例えば通常の増幅器は、飽和出力レベルと呼ばれる出力レベルを超えることはなく、出力信号の振幅(以下、出力振幅)が増大するに従って、図9(a)に示すように、出力特性はカーブを描くようになり、図9(b)の直線で示される理想特性からのずれが大きくなる現象が生じる。このような出力振幅の飽和特性はAM−AM変換と呼ばれる。
【0077】
また、入力信号の振幅(以下、入力振幅)によって、出力信号の位相(以下、出力位相)も変化し、図9(c)に示すように、出力振幅が増大するに従って出力位相が回転する現象も生じる。このような特性はAM−PM変換と呼ばれる。
AM−AM変換及びAM−PM変換は、増幅器、発振器等のような、大電力の信号を扱うマイクロ波半導体回路に用いる半導体デバイスを評価するパラメータとして従来より用いられている。
【0078】
また、AM−AM変換及びAM−PM変換は、半導体デバイスの非線形特性を表すものであり、このような特性が原因となって、送信帯域外への電力の漏れや、送信スペクトルの劣化を招き、通信信号に歪みが発生することとなる。

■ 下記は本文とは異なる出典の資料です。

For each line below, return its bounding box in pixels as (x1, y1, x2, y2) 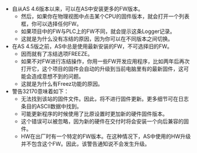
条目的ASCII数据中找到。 (20, 103, 82, 110)
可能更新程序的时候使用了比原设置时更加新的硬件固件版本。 (20, 110, 168, 117)
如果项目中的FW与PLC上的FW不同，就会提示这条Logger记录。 (20, 28, 175, 35)
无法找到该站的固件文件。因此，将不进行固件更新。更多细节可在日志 (20, 95, 189, 102)
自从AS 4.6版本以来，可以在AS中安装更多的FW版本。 (11, 5, 144, 12)
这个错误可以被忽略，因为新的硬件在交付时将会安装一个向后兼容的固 (20, 118, 189, 125)
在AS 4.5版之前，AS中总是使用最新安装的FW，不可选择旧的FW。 (11, 43, 172, 50)
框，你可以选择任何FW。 (20, 20, 82, 27)
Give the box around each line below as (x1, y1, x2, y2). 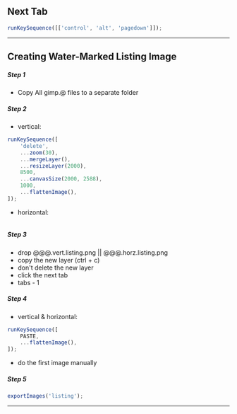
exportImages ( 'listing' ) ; (7, 393, 83, 400)
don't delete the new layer (17, 263, 94, 272)
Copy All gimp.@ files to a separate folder (17, 88, 139, 97)
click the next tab (17, 270, 68, 279)
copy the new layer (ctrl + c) (17, 255, 100, 264)
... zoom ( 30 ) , (20, 149, 59, 156)
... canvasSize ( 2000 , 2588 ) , (20, 176, 102, 183)
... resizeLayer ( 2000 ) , (20, 162, 87, 169)

移動体通信システムの送信機では大電力の無線信号を扱うため、当該送信機で超電導フィルタを用いる場合には、超電導フィルタのAM−AM変換及びAM−PM変換を考慮して、これらの特性に起因する歪みを補償する必要がある。
また、移動体通信システムの送信機では、大電力の無線信号を扱うため、出力の大きい増幅器を回路内に設けることが一般的である。したがって、送信機で用いる歪補償回路は、増幅器で発生する歪についても同時に補償できるようにすることも考慮しなければならない。
【0079】
次に、本発明の第4の実施の形態に係る歪補償回路(以下、第4の歪補償回路)について、図7を用いて説明する。図7は、第4の歪補償回路の構成ブロック図である。
第4の歪補償回路は、増幅器及び超電導フィルタの通過前に入力信号に対して振幅制御及び移相制御を行うことによって、増幅器及び超電導フィルタで発生するAM−AM変換による振幅歪み及びAM−PM変換による位相歪みを補償するものである。
【0080】
第4の歪補償回路は、遅延部31と、歪生成部32と、増幅器(図ではPA(Power Amplifier))33と、超電導フィルタ34と、分配器35と、電力検出器36と、A/D変換器37と、温度センサ38と、A/D変換器39と、ATT制御テーブル記憶回路40と、移相制御テーブル記憶回路41と、D/A変換器42及び43と、歪補償テーブル更新制御回路44と、歪検出回路45とから構成される。また、歪生成部32は、可変減衰器(図ではATT)321と、移相器322とから構成されている。また、第4の歪補償回路において、遅延部31から超電導フィルタ34までの一連の経路を本線系、これ以外の構成を含む経路を制御系と称する。
【0081】
次に、第4の歪補償回路の各部の構成について説明する。
遅延部31は、入力信号を一定時間遅延させて、歪生成部32に出力する。遅延部31は、本線系と制御系における入力信号の処理の時間差を解消するために設けられている。
【0082】
歪生成部32は、遅延部31から出力される入力信号に対し、ATT制御テーブル記憶回路40から出力される減衰制御信号に基づいて減衰制御を行い、移相制御テーブル記憶回路41から出力される移相制御信号に基づいて移相制御を行って、増幅器33に出力する。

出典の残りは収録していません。